Si vous avez des pistes pour trouver d'où cela vient, je suis preneur  :Wink: 

Merci d'avance.Last edited by Ackak on Wed May 19, 2010 1:37 pm; edited 1 time in total

----------

## Ezka

Oué le wifi sous nunux c'est un enfer ...

Bon si tu n'as rien changé, et que maintenant ça ne marche plus ... vérifie le wifi des voisins. J'ai eu ce genre de désagréments quand mes voisins se sont mis sur le même canal que le miens (10 cellules wifi sur un même channel ...) à croire qu'ils ont tous le même FAI   :Rolling Eyes:  .

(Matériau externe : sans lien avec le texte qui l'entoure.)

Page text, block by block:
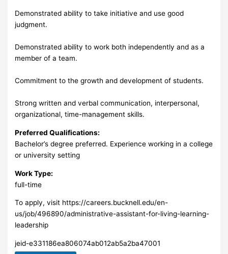
Demonstrated ability to take initiative and use good
judgment.
Demonstrated ability to work both independently and as a
member of a team.
Commitment to the growth and development of students.
Strong written and verbal communication, interpersonal,
organizational, time-management skills.
Preferred Qualifications:
Bachelor’s degree preferred. Experience working in a college
or university setting
Work Type:
full-time
To apply, visit https://careers.bucknell.edu/en-
us/job/496890/administrative-assistant-for-living-learning-
leadership
jeid-e331186ea806074ab012ab5a2ba47001
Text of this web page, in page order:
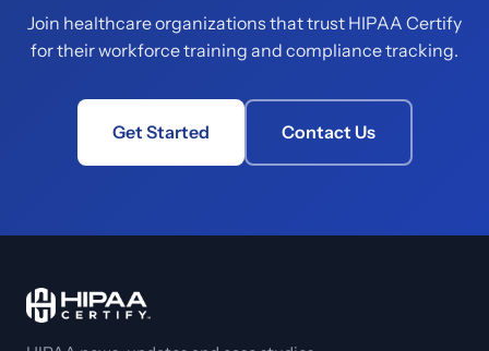
Join healthcare organizations that trust HIPAA Certify
for their workforce training and compliance tracking.
Get Started Contact Us
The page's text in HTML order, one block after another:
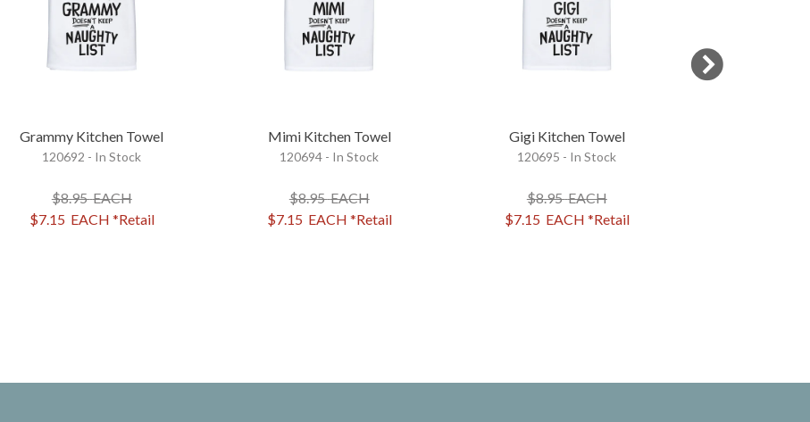
Grammy Kitchen Towel
120692 - In Stock
$8.95EACH
$7.15 EACH *Retail
Mimi Kitchen Towel
120694 - In Stock
$8.95EACH
$7.15 EACH *Retail
Gigi Kitchen Towel
120695 - In Stock
$8.95EACH
$7.15 EACH *Retail
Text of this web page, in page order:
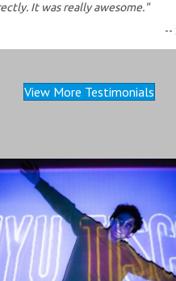
It was really awesome."
--
View More Testimonials
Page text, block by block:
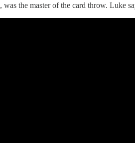
was the master of the card throw. Luke
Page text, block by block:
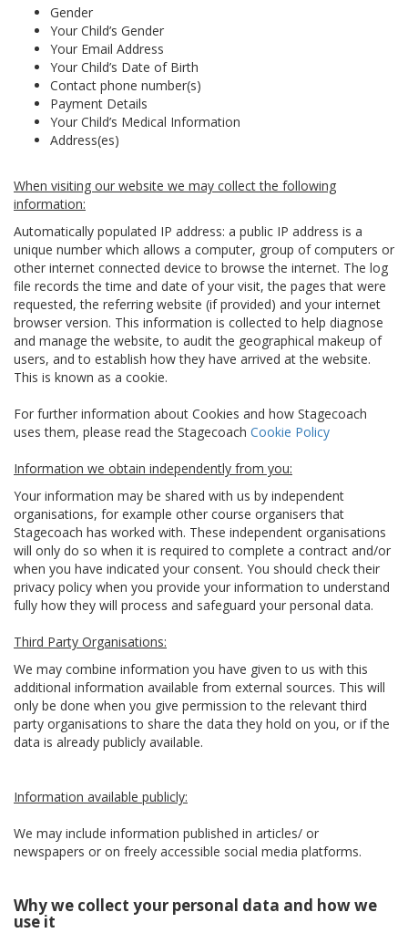
Gender
Your Child’s Gender
Your Email Address
Your Child’s Date of Birth
Contact phone number(s)
Payment Details
Your Child’s Medical Information
Address(es)
When visiting our website we may collect the following
information:
Automatically populated IP address: a public IP address is a
unique number which allows a computer, group of computers or
other internet connected device to browse the internet. The log
file records the time and date of your visit, the pages that were
requested, the referring website (if provided) and your internet
browser version. This information is collected to help diagnose
and manage the website, to audit the geographical makeup of
users, and to establish how they have arrived at the website.
This is known as a cookie.
For further information about Cookies and how Stagecoach
uses them, please read the Stagecoach Cookie Policy
Information we obtain independently from you:
Your information may be shared with us by independent
organisations, for example other course organisers that
Stagecoach has worked with. These independent organisations
will only do so when it is required to complete a contract and/or
when you have indicated your consent. You should check their
privacy policy when you provide your information to understand
fully how they will process and safeguard your personal data.
Third Party Organisations:
We may combine information you have given to us with this
additional information available from external sources. This will
only be done when you give permission to the relevant third
party organisations to share the data they hold on you, or if the
data is already publicly available.
Information available publicly:
We may include information published in articles/ or
newspapers or on freely accessible social media platforms.
Why we collect your personal data and how we
use it
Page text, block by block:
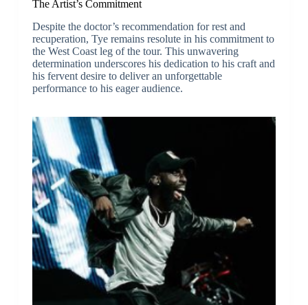
The Artist’s Commitment
Despite the doctor’s recommendation for rest and
recuperation, Tye remains resolute in his commitment to
the West Coast leg of the tour. This unwavering
determination underscores his dedication to his craft and
his fervent desire to deliver an unforgettable
performance to his eager audience.
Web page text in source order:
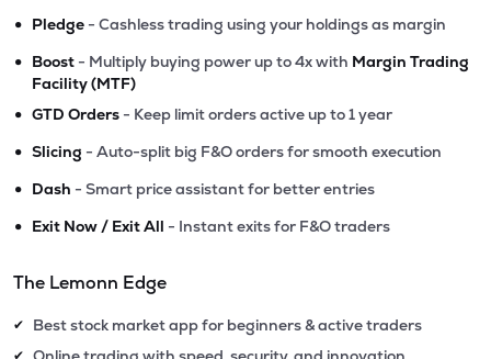
• Pledge - Cashless trading using your holdings as margin
• Boost - Multiply buying power up to 4x with Margin Trading
Facility (MTF)
• GTD Orders - Keep limit orders active up to 1 year
• Slicing - Auto-split big F&O orders for smooth execution
• Dash - Smart price assistant for better entries
• Exit Now / Exit All - Instant exits for F&O traders
The Lemonn Edge
✔ Best stock market app for beginners & active traders

Bref essaye aussi un autre channel, parfois un appareil électrique (d'un voisin   :Evil or Very Mad:  ) vient brouiller ton signal, pour un peu que tu habites dans un appart qui a une dent contre le wiki comme le miens ... c'est la misère   :Rolling Eyes: 

----------

## Ackak

Depuis que j'ai fait la manipulation je n'ai plus de déconnexion. Je ne sais pas si cela vient du canal ou du fait que le routeur wifi a fait un reset en changeant ce paramètre.

Le principal est que cela fonctionne maintenant.

Merci.

----------